10 years ago Williston, North Dakota was a quiet agricultural town with a population of around 12,000.
Now, oil prices and drilling advancements have turned Williston into one of America’s biggest oil boomtowns, pushing its population to over 30,000.
The influx of workers has caused apartment rents to skyrocket. According to Apartment Guide, it’s now the most expensive place in America to rent an entry-level apartment, with 700-square-foot, one-bedroom, one-bath apartments topping $US2,000 a month. That’s more than a similar apartment would go for in New York or San Francisco
Simply put, there aren’t enough apartments to meet demand from workers arriving in town, many of whom are lured by six-figure salaries.
And these workers aren’t paying top dollar for ultra-luxury buildings with fancy amenities. According to Apartment Guide, many new buildings feature mudrooms in the front, where workers can remove their dirty shoes and overcoats. Even trailers are expensive. The ratio of men to women in Williston is about 12 to 1.
We visited Williston in March 2012 to see how the oil boom was changing the once-sleepy town. Click through to see what life is like in what is now America’s most expensive town.

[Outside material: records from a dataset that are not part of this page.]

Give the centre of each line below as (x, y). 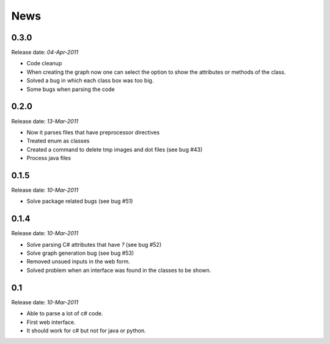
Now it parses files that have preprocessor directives (93, 132)
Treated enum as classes (58, 141)
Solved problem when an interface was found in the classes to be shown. (119, 270)
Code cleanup (44, 64)
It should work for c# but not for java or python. (86, 331)
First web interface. (51, 322)
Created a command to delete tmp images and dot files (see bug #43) (115, 149)
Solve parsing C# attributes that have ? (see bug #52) (94, 244)
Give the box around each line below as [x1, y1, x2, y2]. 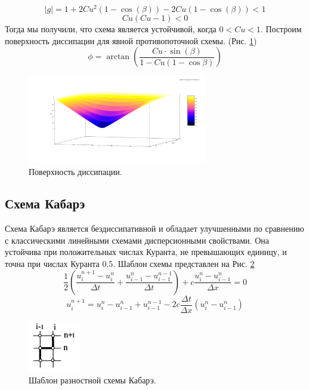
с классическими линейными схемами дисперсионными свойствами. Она [5, 234, 269, 246]
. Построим [260, 23, 302, 35]
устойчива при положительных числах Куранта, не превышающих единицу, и [5, 245, 287, 258]
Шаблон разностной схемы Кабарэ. [29, 374, 156, 386]
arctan [106, 53, 130, 62]
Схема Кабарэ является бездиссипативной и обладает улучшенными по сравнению [5, 222, 304, 235]
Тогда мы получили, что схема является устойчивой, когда [5, 23, 217, 35]
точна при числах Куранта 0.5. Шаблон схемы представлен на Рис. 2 [5, 257, 255, 270]
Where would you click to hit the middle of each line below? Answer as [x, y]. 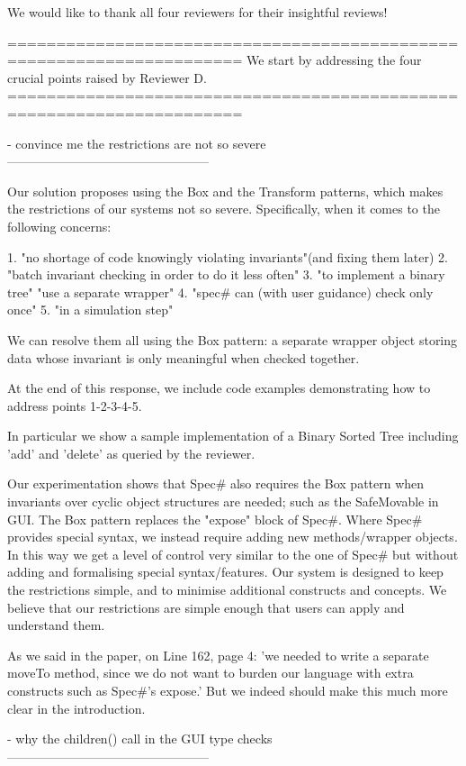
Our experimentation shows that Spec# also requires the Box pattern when [216, 483]
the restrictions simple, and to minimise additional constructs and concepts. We [227, 590]
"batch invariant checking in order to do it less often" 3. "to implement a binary [226, 274]
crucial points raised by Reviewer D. [107, 77]
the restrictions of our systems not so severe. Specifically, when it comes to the [224, 209]
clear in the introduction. [76, 708]
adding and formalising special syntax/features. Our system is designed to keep [225, 572]
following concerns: [59, 226]

Julie Zeveloff contributed to this article.
Williston, North Dakota is in the Northwestern portion of the state, not far from Montana and Canada.

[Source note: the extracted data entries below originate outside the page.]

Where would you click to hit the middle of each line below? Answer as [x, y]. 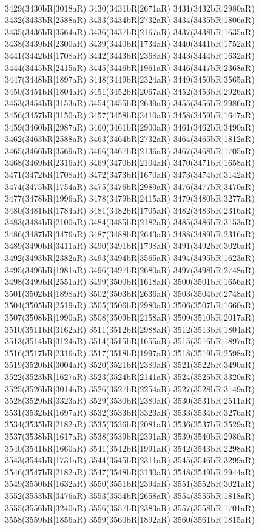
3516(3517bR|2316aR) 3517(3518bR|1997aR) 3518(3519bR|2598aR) [130, 352]
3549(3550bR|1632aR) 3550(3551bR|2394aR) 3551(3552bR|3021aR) [130, 484]
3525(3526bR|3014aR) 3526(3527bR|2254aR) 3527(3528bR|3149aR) [130, 388]
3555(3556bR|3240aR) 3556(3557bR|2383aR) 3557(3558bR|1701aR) [130, 507]
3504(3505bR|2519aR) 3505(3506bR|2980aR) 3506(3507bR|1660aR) [130, 305]
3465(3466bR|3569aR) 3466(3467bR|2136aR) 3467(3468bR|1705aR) [130, 150]
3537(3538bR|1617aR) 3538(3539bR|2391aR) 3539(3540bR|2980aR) [130, 436]
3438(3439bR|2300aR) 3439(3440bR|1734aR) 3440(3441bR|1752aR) [130, 43]
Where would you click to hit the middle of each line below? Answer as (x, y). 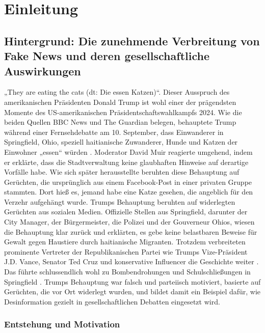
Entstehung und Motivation (62, 324)
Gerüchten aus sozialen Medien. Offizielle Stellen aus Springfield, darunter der (126, 212)
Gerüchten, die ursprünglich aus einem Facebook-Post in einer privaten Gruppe (128, 182)
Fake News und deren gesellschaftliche (107, 56)
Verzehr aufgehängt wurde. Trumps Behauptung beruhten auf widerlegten (120, 201)
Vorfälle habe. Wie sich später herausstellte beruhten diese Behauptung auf (122, 172)
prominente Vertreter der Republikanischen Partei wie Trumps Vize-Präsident (126, 251)
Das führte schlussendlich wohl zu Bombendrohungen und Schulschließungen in (127, 272)
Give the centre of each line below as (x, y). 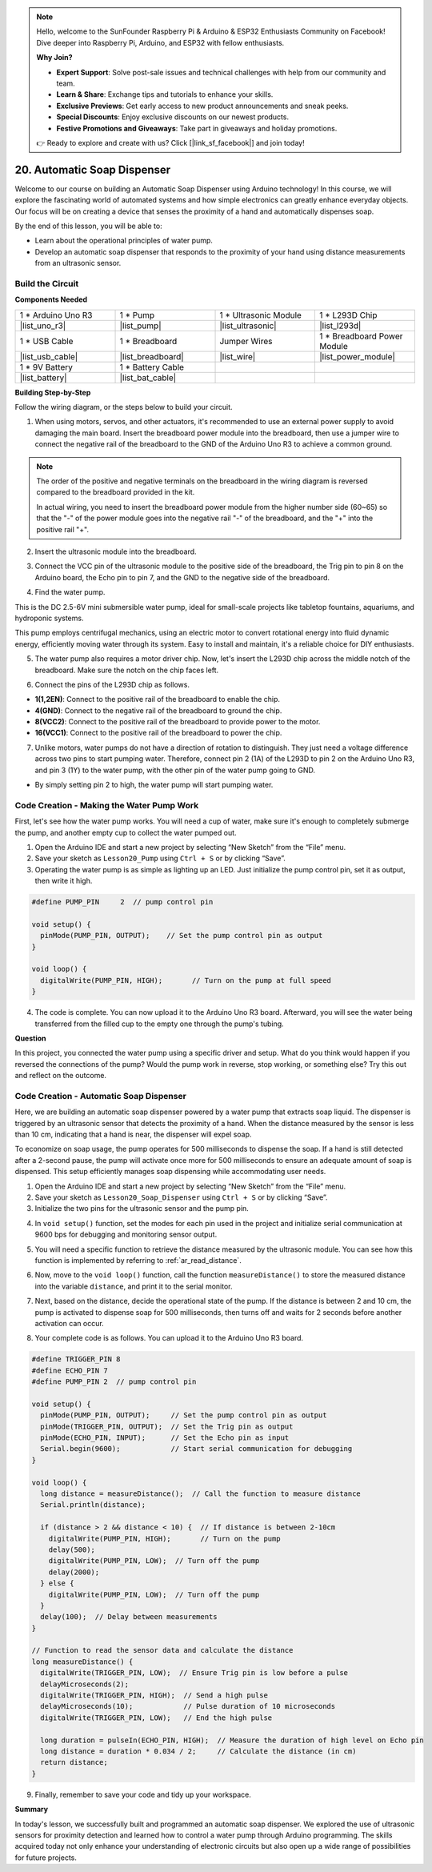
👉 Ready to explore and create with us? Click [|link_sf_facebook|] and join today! (170, 142)
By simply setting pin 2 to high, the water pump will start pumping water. (154, 785)
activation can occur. (69, 1323)
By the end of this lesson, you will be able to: (89, 226)
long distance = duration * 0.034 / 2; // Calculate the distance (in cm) (198, 1751)
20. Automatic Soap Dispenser (93, 169)
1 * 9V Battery (46, 367)
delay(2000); (74, 1572)
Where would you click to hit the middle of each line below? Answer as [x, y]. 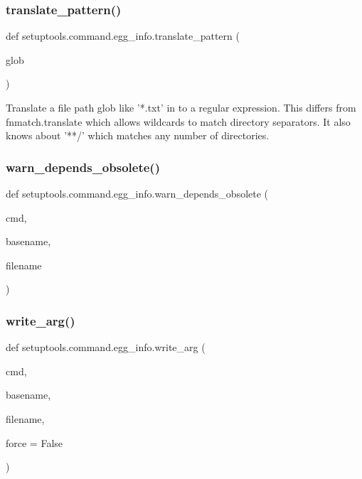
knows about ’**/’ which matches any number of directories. [138, 135]
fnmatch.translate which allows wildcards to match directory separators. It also [178, 121]
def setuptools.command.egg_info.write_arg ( [106, 347]
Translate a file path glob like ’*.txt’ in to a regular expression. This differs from [181, 107]
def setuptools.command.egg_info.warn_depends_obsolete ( [137, 193]
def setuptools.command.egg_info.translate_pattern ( [123, 36]
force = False [34, 442]

The town happens to sit in the center of the large Bakken oil formation -- 640 square miles of oil, holding up to 34 billion barrels.

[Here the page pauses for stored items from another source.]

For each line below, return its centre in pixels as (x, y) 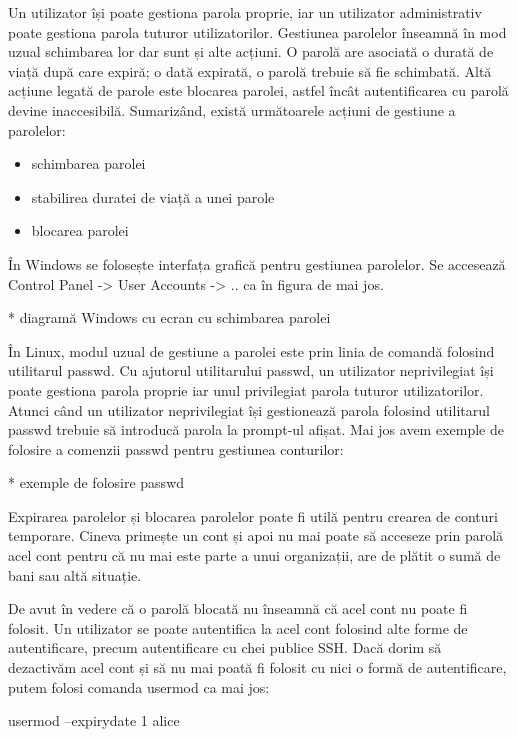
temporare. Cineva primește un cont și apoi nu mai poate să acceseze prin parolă (256, 535)
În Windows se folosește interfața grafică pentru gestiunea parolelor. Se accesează (257, 263)
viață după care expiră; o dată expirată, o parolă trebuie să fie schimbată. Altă (250, 70)
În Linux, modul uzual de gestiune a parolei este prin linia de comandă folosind (251, 350)
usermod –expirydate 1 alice (94, 720)
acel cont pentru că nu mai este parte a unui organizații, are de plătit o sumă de (254, 555)
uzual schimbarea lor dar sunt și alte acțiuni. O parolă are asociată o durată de (251, 51)
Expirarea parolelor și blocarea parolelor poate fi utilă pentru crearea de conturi (253, 515)
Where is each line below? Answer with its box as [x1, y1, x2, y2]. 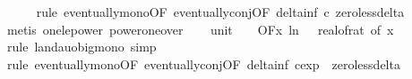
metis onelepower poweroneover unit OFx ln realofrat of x [6, 20, 394, 38]
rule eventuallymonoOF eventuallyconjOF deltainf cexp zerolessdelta [6, 54, 400, 73]
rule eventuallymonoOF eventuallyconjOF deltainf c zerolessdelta [36, 3, 405, 20]
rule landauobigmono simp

Despite seeing a boom in the 1950s and a second one in the late '70s, Williston hasn't changed much over the years.
But with this third boom, the town is filled with all facets of the oil industry. This truck is filled with potassium carbonate for fracking.
Despite offering a wealth of job opportunities and a better-than-living wage, there are very few places to live. Most workers strive to get into one of the many 'Man Camps.'
There is some new housing finally going up. This model home went on the market for more than originally thought as prices from labour to materials are skyrocketing.
Land like this went for $US500 an acre not long ago. The people who own this 153 acres recently turned down $US200K an acre.
These apartments are almost fully leased before they're completed. If you can manage to get one, expect to pay $US2,000 a month for a small, one-bedroom and $US3,400 for a three-bedroom apartment.
For a while, Wal-Mart was allowing campers to park in its lot and workers to sleep there, but the superstore asked everyone to move last year.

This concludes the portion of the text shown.